Dear 100 Hour Board,
What topics would you like to hear addressed during the upcoming General Conference?
-Need some ideas soon
First of all, your 'nym had me confused for a moment. The "need some ideas soon" made me wondering whether a member of the Quorum had come to the 100 Hour Board with a case of writer's block and a very serious deadline. I'm not sure if that's sacrilegious to say or not, but it made me smile. Anyways.
I agree with Sunday Night Banter below. Because of so much polarization, I think it has been hard for all of us in some ways to practice love for those who believe different things from us. It's definitely something I've struggled with, and I've felt a little guilty for that lately (so many uncles to apologize to thanks to heated election debates...). A talk on becoming more Christlike in our actions would be good.
Also, I'd appreciate a talk on developing happiness in a spiritual sense. My relationship with religion is so much healthier than it used to be, but I still have a hard time feeling happiness at church. It's important to take the gospel seriously, of course, but I miss when it used to be simple and a source of joy. That's just a personal need, though.
I would love to hear about becoming a Zion society. This isn't just needed in the world, but Church members (me included) definitely need to learn to love each other more and judge each other less. How are we supposed to usher in the Second Coming when we can't even usher the Savior into our hearts?
-Sunday Night Banter
Good question. Let me reflect out loud for a second, metaphorically speaking.
Lately I've been feeling like I believe in a different God than all the other people at church. Or at least that I'm having a different spiritual experience than everyone else is. I feel like a lot of the things that people talk about aren't important to me, and the things that are important to me aren't often discussed in a way that I find meaningful. Then I oscillate between the thoughts of "What's wrong with me?" and "What's wrong with everyone else?"

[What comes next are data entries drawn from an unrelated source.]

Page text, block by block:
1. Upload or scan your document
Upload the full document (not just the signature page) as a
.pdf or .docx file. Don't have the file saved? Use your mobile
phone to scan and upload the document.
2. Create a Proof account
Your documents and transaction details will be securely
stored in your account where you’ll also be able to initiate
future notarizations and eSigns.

I feel happy with my life and I don't seem to deal with adversity the same way other people at church do. I don't buy a lot of what other people say because it seems to have no doctrinal foundation. I go to church because I believe in the theology that I have studied and I believe I have an obligation to be involved with other church members, but the actual three hour block per week is feeling increasingly arduous.

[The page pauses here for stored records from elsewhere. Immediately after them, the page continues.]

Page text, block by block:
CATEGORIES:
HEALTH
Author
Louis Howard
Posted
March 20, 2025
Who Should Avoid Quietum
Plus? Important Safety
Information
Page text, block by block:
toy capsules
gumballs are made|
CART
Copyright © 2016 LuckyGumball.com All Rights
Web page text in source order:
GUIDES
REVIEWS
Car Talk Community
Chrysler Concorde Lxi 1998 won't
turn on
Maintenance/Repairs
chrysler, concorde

It feels weird to feel so frustrated about church when I feel happy with my life and have no doctrinal/theological crises. But I used to really love going to meetings when I was in high school and was just becoming active again - it felt like I was actually learning new things, which was exciting. Now I feel like I rarely learn new things and very few people have comments that help increase my understanding or make me feel something. (Gosh, this is getting honest fast.) I'm worried that this will become worse the longer I go to church and the further along I get into my education where I am challenged every day and constantly get to talk to people about fascinating things.

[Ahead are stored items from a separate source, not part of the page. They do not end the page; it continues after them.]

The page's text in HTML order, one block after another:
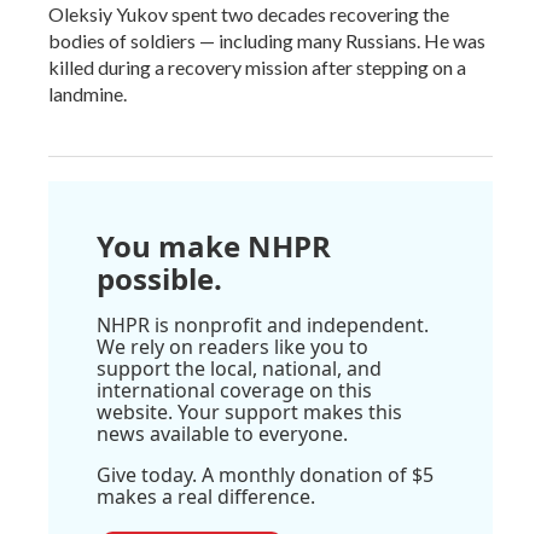
Oleksiy Yukov spent two decades recovering the
bodies of soldiers — including many Russians. He was
killed during a recovery mission after stepping on a
landmine.
You make NHPR
possible.
NHPR is nonprofit and independent.
We rely on readers like you to
support the local, national, and
international coverage on this
website. Your support makes this
news available to everyone.
Give today. A monthly donation of $5
makes a real difference.
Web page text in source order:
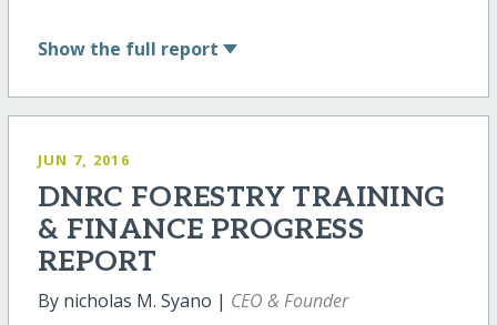
Show the full report
JUN 7, 2016
DNRC FORESTRY TRAINING
& FINANCE PROGRESS
REPORT
By nicholas M. Syano | CEO & Founder
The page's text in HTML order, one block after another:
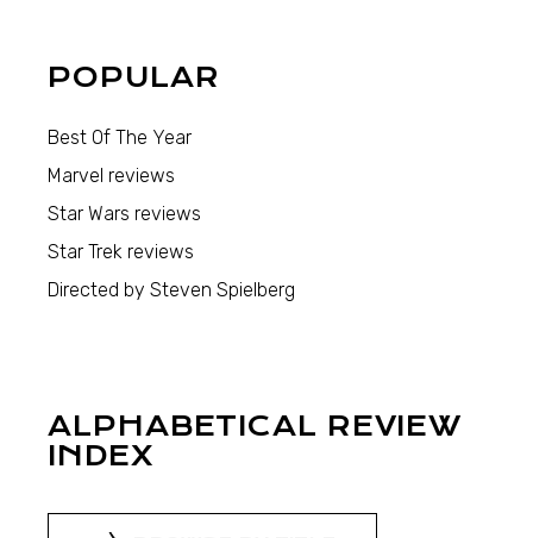
POPULAR
Best Of The Year
Marvel reviews
Star Wars reviews
Star Trek reviews
Directed by Steven Spielberg
ALPHABETICAL REVIEW
INDEX

So, with all of that context, here are a list of subjects I would love to hear addressed:
How can I get more out of the three hour block at church?
How can I best contribute to the classes I attend at church?
How can I best contribute to the lives of the people I see at church?
How can I be more humble?
How can I judge other people less?
How can I see the best in other people?
How can I value the contributions of others more?
How do I stay growth-oriented when I fear that continuing to grow may isolate me from others?
How can I just be actually genuinely nice and love people for who they are when I would rather look down on them?